Episode 008 「強い自制心」
昼休みは短く、すぐに午後の授業が始まった。
午前中とは違い、やって来た数学の先生は非常に真面目な人物だった。春休み明けの気の緩みを正すべく小テストを行うと言う。クラスメイトは少なからぬ不満の声を上げた。
しかしテスト内容は復習を兼ねた易しいものだった。智史は着実に問題を解き終える。残りの制限時間の中、意識はこの教室の外へと向いていた。
――二人はきっと友達になれる。
早川の発言が頭から離れない。
友達という関係性の在り方についての見解と、相手をよく知る友人としての願い。それが心からの言葉であると感じられたからこそ、智史は考えることに時間を割いた。そして、今も考え続けている。
一度閉ざしてしまった心は簡単に開かない。校内一の美人と称される笹原が相手でも、智史の態度は変わらなかった。むしろ、そういった華やかな存在とは縁遠いはずだと思っている。間に立つ人間がいなければ関わることもなかっただろう。
けれど、早川は二人を引き合わせた。
男子として、浮ついてしまう心の動きは抑えられない。
異性と親しくなれるかもしれない、という可能性は大いに魅力的である。一人で日々を過ごすことが楽だとしても、誰かと関わりたいという願いが完全に消えることはない。女性に対する関心についても同じことだった。
突然目の前に現れた機会。それが美少女ともなれば、なおさら気持ちは揺らぐもの。たった一度顔を合わせただけなのに、整った顔立ちを簡単に思い出すことができた。
異性に関して、それは真っ当で健全な反応だろう。反対に女性の場合であっても、相手となる男性の容姿次第で多くの者が態度を変えるはずだ。思春期の少年少女なら、頭の中が異性に関係する事柄で埋まっていてもおかしくはない。
それでも、自制心は強く働いた。
どう思うことが、智史にとって正しいと言えるのか。
どのような形で人と関わり、接していくべきなのか。
考え続けても、その答えは出なかった。
簡単に時間は進み、放課後が訪れる。
クラスメイトが続々と教室を出ていく。その姿を見送りながら、智史は箒でゴミを掃いていた。教室の当番として数名の生徒が掃除を進めている。

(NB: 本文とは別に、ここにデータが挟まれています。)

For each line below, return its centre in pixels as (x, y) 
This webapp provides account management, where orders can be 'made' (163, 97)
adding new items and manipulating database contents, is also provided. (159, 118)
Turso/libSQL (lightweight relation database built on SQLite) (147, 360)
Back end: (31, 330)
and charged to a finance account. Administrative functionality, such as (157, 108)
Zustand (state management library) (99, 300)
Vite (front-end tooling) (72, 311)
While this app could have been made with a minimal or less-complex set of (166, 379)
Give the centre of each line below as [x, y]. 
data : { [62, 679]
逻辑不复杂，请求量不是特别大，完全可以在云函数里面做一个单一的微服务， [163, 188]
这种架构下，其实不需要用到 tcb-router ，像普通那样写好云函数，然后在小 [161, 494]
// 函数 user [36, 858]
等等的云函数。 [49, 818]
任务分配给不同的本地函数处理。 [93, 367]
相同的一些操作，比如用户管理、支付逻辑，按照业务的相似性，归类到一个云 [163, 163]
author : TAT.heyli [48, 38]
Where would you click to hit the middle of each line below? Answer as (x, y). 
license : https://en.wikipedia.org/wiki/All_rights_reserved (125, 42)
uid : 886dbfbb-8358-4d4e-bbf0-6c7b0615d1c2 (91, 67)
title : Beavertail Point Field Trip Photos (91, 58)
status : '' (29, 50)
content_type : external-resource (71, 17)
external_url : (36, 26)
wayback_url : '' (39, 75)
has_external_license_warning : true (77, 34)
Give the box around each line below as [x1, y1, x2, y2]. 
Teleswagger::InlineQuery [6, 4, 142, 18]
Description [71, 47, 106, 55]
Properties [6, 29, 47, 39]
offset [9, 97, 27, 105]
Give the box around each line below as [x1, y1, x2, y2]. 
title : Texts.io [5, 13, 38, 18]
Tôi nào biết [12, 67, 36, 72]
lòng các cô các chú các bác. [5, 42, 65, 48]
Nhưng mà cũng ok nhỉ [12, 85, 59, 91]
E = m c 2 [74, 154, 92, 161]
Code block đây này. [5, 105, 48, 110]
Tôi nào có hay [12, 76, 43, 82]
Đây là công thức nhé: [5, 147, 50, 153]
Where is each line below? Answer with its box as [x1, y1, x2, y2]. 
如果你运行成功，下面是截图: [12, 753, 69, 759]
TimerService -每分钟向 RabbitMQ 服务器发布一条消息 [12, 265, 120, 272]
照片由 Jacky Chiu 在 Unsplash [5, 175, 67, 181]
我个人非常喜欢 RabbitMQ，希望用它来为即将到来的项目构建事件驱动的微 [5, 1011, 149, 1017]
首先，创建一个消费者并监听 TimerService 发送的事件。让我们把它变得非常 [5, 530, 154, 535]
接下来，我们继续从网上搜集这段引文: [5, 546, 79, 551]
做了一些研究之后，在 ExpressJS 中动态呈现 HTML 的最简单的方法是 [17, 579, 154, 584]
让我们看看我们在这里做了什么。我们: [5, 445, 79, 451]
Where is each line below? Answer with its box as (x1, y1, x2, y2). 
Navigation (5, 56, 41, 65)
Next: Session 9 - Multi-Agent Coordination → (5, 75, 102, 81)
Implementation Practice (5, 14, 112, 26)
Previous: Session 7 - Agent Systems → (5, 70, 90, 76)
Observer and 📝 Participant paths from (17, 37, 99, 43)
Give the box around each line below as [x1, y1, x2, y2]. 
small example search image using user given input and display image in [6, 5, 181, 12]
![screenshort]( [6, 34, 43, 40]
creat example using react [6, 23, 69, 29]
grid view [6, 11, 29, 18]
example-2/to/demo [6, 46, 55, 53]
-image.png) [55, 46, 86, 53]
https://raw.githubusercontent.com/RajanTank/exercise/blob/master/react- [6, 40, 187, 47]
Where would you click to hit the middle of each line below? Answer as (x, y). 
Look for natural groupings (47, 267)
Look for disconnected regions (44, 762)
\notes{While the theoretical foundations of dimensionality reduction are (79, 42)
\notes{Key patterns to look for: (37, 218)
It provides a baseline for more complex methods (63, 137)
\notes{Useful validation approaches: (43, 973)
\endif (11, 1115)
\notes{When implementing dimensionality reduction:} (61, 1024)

担任である男性教師もそこに加わる。勉強や部活に関する無難な話題を広げながら、生徒との交流を図っているようだ。その雑談を横目に智史は黙々と掃除を続けた。
一通りを済ませ、残りは二つのゴミ袋をゴミ捨て場まで持っていくだけとなる。
「なあ和島、こっちの袋を頼めないか?」
脈絡もなく、担任は名指しで智史に運搬を頼んだ。普通ならジャンケンや持ち回りで運ぶのではないだろうか。
「まあ……大丈夫ですけど」
ゴミ袋を持ち上げて肯定の意を示す。教室を出た智史と担任は並んで廊下を歩き出した。
教室のゴミ箱は可燃ゴミと不燃ゴミに分けられている。智史が手にした不燃ゴミの中身は缶とペットボトルなど。片手でも軽々と持てる分量だった。担任が持つ可燃ゴミも重さを感じられるほどではない。
「どうだ、和島。このクラスでの調子は?」
不意に質問を受ける。智史は自分が選ばれた意図を悟った。
「今のところ、問題はないです」
「そうか。……二月の件はおれも聞いてる。もし何かあったら遠慮せずに言ってくれよ。できる限りのことはするつもりだから」
「ありがとう、ございます」
智史の返事はぎこちなく、声も小さかった。
本来であれば心から感謝すべき場面。そのはずである。
迷惑をかけてしまって申し訳ない――そんな思いを、智史は抱いてしまう。
自分は本当に、助けられても良い存在なのか。そんな資格がどこにあるのか。
感情論の域を出ない、後ろ向きで卑屈な考え方が脳裏を掠めていく。ネガティブな自問自答は、陥ることがあっても抑えることは得てして難しいものだ。
智史はゴミ袋を握り直した。指先には無駄な力が入っていた。